::: INPUT :::

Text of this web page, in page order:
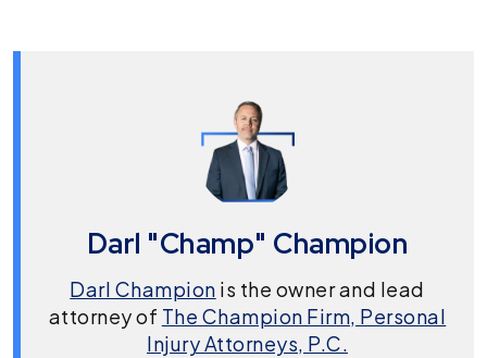
Darl "Champ" Champion
Darl Champion is the owner and lead
attorney of The Champion Firm, Personal
Injury Attorneys, P.C.
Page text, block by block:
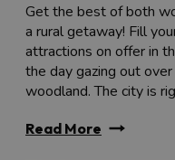
Get the best of both
a rural getaway! Fill
attractions on offer in
the day gazing out
woodland. The city is
Read More
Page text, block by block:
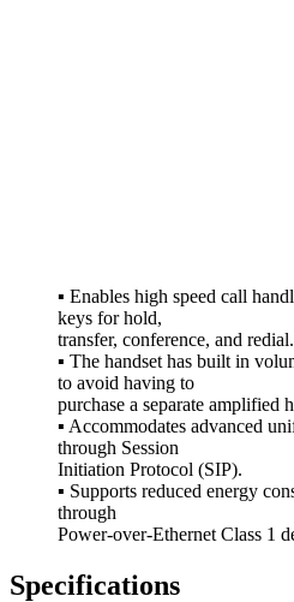
▪ Enables high speed call
keys for hold,
transfer, conference, and redial.
▪ The handset has built in
to avoid having to
purchase a separate amplified
▪ Accommodates advanced
through Session
Initiation Protocol (SIP).
▪ Supports reduced energy
through
Power-over-Ethernet Class 1
Specifications
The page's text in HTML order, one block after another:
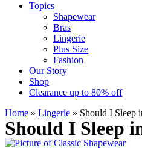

:::

▶ [EXERCISE AIM]
Omit every picture, then write out the entries above exactly.

▶ [SOLUTION]
Text of this web page, in page order:
Darl "Champ" Champion
Darl Champion is the owner and lead
attorney of The Champion Firm, Personal
Injury Attorneys, P.C.
Page text, block by block:
Get the best of both
a rural getaway! Fill
attractions on offer in
the day gazing out
woodland. The city is
Read More
Page text, block by block:
▪ Enables high speed call
keys for hold,
transfer, conference, and redial.
▪ The handset has built in
to avoid having to
purchase a separate amplified
▪ Accommodates advanced
through Session
Initiation Protocol (SIP).
▪ Supports reduced energy
through
Power-over-Ethernet Class 1
Specifications
The page's text in HTML order, one block after another:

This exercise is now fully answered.